Add DNS SRV service discovery support (RFC 2782)#6554
Conversation
Introduce a new `SrvHost` connection string property that enables a single
DNS name to represent an entire high-availability PostgreSQL cluster. When
set, Npgsql resolves `_postgresql._tcp.<SrvHost>` SRV records at
`NpgsqlDataSource` build time and uses the returned host/port pairs as the
multi-host list, sorted by priority (ascending) then weight (descending) per
RFC 2782.
### Changes
**`NpgsqlConnectionStringBuilder`**
- New `SrvHost` string property, exposed as the `SrvHost` keyword in
connection strings (e.g. `SrvHost=cluster.example.com`).
- `PostProcessAndValidate` updated to allow a null/empty `Host` when `SrvHost`
is set, and to enforce mutual exclusivity: supplying both throws
`ArgumentException`.
**`SrvLookup.cs`** (new)
- Static helper class that queries `_postgresql._tcp.<srvHost>` via the
`DnsClient` NuGet package, sorts SRV records by priority / weight, strips
trailing FQDN dots, and returns a comma-separated `host:port,host:port,...`
string ready for use as `NpgsqlConnectionStringBuilder.Host`.
- `SortAndBuild(IEnumerable<SrvRecord>)` is `internal` so unit tests can
exercise sorting logic without a live DNS server.
**`NpgsqlSlimDataSourceBuilder` / `NpgsqlDataSourceBuilder`**
- New `SrvLookupClient` property (`DnsClient.ILookupClient?`). When `null`
(the default), the OS resolver is used. Inject a custom client in tests to
return deterministic SRV records without hitting DNS.
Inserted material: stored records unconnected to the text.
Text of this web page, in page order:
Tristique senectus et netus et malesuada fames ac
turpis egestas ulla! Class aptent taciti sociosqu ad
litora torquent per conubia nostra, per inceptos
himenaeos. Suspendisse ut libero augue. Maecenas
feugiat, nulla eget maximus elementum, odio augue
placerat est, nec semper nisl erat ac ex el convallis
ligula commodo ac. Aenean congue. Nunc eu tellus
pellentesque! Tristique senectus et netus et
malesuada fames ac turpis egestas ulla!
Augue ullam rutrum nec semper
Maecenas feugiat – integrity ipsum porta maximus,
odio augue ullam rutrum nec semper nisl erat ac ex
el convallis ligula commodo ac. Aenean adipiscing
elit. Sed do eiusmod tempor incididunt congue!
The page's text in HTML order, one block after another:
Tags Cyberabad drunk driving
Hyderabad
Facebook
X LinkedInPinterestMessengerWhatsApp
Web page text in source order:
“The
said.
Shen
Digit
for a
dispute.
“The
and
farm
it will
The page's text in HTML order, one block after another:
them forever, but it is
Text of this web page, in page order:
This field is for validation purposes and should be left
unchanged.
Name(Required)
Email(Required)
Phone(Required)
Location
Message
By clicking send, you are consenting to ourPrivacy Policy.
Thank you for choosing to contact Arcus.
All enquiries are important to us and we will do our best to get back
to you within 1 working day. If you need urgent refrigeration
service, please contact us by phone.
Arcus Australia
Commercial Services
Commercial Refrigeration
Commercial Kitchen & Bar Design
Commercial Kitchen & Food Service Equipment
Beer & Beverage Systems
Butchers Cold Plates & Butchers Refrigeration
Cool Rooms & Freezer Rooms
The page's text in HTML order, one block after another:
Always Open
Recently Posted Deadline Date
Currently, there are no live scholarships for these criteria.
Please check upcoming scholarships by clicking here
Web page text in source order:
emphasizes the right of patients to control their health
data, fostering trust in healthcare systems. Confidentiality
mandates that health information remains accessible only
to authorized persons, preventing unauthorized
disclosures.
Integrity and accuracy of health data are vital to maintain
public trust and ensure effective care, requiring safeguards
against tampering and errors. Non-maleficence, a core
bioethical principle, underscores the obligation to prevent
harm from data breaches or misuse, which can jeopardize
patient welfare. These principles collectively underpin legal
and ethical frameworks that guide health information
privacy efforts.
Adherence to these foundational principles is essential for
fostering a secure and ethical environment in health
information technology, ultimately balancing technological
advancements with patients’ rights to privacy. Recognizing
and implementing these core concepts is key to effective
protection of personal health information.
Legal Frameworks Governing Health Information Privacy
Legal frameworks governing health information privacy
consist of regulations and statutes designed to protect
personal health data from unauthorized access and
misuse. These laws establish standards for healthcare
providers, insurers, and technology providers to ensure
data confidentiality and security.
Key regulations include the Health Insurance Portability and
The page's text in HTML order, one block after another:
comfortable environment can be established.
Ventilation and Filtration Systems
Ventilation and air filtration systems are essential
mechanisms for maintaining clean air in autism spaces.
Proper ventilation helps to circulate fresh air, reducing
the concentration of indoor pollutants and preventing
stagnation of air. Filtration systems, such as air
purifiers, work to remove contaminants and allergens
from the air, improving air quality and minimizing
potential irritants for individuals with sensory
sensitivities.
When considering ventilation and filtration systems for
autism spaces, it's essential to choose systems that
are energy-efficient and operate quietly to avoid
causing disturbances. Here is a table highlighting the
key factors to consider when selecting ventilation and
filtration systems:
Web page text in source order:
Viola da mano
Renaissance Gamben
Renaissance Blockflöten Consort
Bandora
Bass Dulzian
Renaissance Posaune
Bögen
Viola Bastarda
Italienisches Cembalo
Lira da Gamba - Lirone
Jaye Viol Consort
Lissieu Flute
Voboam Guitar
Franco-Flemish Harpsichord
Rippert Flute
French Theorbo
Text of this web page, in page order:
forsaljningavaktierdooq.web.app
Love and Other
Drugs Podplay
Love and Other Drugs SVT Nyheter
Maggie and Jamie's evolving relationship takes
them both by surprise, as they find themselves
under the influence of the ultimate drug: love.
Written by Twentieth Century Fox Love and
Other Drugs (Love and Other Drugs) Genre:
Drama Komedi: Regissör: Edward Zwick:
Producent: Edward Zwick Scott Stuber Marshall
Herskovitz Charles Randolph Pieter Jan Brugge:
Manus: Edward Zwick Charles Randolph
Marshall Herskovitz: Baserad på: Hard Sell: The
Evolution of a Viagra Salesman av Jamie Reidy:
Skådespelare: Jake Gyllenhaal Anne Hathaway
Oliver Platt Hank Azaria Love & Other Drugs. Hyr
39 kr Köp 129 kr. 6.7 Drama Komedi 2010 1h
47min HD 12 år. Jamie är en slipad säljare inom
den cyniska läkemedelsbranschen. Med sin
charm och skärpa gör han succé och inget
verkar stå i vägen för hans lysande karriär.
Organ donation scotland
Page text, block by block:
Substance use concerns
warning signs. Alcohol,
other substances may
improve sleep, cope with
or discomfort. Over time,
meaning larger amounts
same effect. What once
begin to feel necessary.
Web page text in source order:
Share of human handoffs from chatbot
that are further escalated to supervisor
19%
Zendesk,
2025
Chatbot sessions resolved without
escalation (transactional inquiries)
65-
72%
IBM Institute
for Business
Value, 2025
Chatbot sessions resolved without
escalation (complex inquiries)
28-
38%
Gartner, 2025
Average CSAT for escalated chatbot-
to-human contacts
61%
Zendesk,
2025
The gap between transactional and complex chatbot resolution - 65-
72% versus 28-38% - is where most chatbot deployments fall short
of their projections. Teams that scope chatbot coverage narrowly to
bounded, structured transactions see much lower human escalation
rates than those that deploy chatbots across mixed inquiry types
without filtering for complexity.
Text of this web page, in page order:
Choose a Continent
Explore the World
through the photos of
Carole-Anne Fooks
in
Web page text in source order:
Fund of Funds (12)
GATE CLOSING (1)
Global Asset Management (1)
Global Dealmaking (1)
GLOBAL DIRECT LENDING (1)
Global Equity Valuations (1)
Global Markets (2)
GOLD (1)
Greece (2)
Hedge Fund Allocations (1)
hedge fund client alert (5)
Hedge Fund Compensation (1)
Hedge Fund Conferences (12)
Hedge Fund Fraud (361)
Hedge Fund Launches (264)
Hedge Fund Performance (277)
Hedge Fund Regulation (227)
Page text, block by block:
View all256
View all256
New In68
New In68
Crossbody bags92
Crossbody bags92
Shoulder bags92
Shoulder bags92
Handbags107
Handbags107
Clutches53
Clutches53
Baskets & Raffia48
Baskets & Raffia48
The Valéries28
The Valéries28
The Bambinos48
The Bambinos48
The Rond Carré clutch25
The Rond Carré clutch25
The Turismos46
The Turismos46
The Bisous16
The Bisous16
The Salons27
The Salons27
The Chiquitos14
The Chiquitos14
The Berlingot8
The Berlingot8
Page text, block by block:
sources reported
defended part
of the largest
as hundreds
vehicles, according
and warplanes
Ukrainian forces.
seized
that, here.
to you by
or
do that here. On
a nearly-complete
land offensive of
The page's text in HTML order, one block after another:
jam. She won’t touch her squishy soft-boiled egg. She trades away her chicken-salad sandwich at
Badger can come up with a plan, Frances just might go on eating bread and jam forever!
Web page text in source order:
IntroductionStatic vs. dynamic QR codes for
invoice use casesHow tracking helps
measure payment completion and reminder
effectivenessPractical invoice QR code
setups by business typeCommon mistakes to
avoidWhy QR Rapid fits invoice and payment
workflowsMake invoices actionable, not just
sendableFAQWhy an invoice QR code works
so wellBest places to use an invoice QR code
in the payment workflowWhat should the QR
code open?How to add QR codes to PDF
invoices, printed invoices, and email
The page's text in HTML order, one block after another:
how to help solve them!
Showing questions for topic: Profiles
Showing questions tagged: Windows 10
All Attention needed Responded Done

- `Build()` and `BuildMultiHost()` call `ResolveSrvIfNeeded()` before
`PostProcessAndValidate()`, expanding SRV results into the `Host` property
so the existing multi-host path handles all subsequent connection logic.
**Dependency**
- `DnsClient 1.8.0` added to `Directory.Packages.props` and `Npgsql.csproj`.
### New test project — `Npgsql.SrvTests`
Isolated from the main `Npgsql.Tests` assembly (which requires a live
PostgreSQL server) so SRV unit tests can run on any machine without a
database.
Unit tests cover:
- Connection-string roundtrip and keyword parsing.
- `SrvHost` / `Host` mutual exclusivity.
- RFC 2782 sort order: priority ascending, weight descending.
- Trailing-dot stripping from FQDNs returned by DnsClient.
- Priority/weight ordering mirroring the real records at `mmatvei.ru`.
- Empty result set throws `NpgsqlException`.
`ResolveSrvLive` performs an end-to-end DNS lookup against
`_postgresql._tcp.mmatvei.ru` (four real SRV records, priorities 96–100)
and verifies ordering. The test skips automatically if the records are
unreachable. Set `NPGSQL_TEST_SRV_DNS=<ip>` to force a specific nameserver
(useful when the system resolver has a stale negative cache).
### Usage
```csharp
// Connection string keyword
var ds = NpgsqlDataSource.Create(
"SrvHost=cluster.example.com;Database=app;Username=app_user");
// Builder API
var builder = new NpgsqlDataSourceBuilder();
builder.ConnectionStringBuilder.SrvHost = "cluster.example.com";
builder.ConnectionStringBuilder.Database = "app";
var ds = builder.Build();
```
### Connection string format
```
SrvHost=cluster.example.com;Database=mydb;Username=myuser;Password=...
```
### Notes
- SRV resolution happens once at `Build()` time. Re-build the data source to
re-query DNS (matches how `NpgsqlMultiHostDataSource` works today).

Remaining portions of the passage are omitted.